When studying polynomials, one important concept to understand is relative maxima and minima. These points occur at the peaks and valleys on a graph. A **relative maximum** is where the function changes from increasing to decreasing, making it a peak. Conversely, a **relative minimum** is where the function shifts from decreasing to increasing, forming a valley.

To find these points on a graph, look for where the slope of the tangent line is zero. This means that the derivative of the function, denoted as \( f'(x) \), equals zero at these points. However, depending on the graph's behavior, not every point where the derivative is zero guarantees a relative extremum. It's crucial to check the surrounding values to confirm if there is a change in direction.

These points provide insightful information about the function's overall behavior and are essential in optimization problems. Understanding where these occur can help with sketching polynomial graphs more accurately and identifying the nature of the function's growth and decline over certain intervals.

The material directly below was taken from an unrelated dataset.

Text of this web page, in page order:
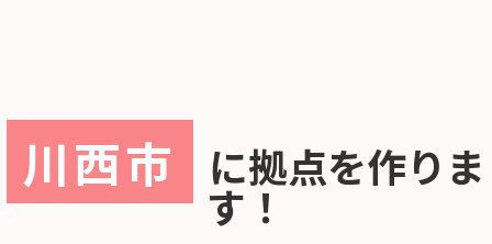
川西市 に拠点を作りま
す！
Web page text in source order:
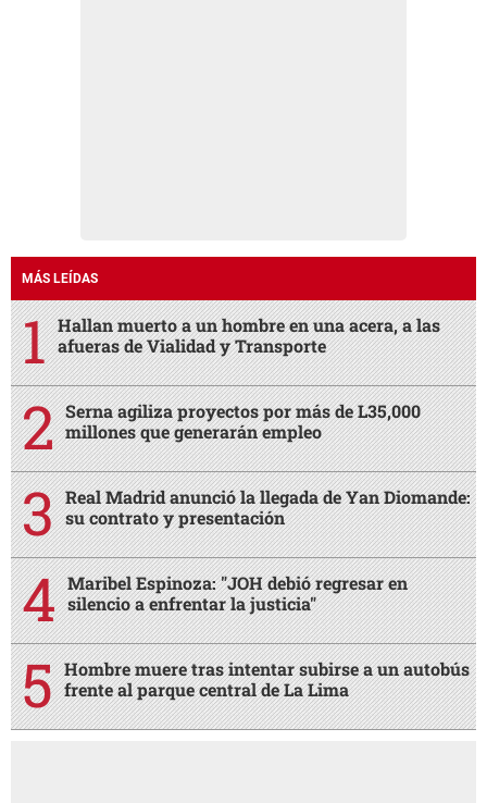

Analyzing a function involves checking its characteristics such as domain, range, intercepts, and intervals of increasing or decreasing. The function given, \( f(x) = 3x^3 - 4x + 2 \), is a cubic polynomial. This type of function has a broad range of behaviors.- **Domain**: For polynomials like this one, the domain is all real numbers, as there are no restrictions such as division by zero or square roots of negative numbers.- **Range**: A cubic polynomial also has all real numbers as its range. This means it can take any value of \( y \).- **Intercepts**: The intercepts occur where the function crosses the axes. For the y-intercept, substitute \( x = 0 \), giving \( f(0) = 2 \). The x-intercepts can be found by solving \( 3x^3 - 4x + 2 = 0 \).- **Increasing and Decreasing**: To determine these intervals, calculate the derivative \( f'(x) = 9x^2 - 4 \). Find its roots by setting \( f'(x) = 0 \), which will help identify where the slope is zero, thus indicating potential maxima or minima.
Function analysis helps in comprehending how a function behaves across different values of \( x \), painting a complete picture of its behavior.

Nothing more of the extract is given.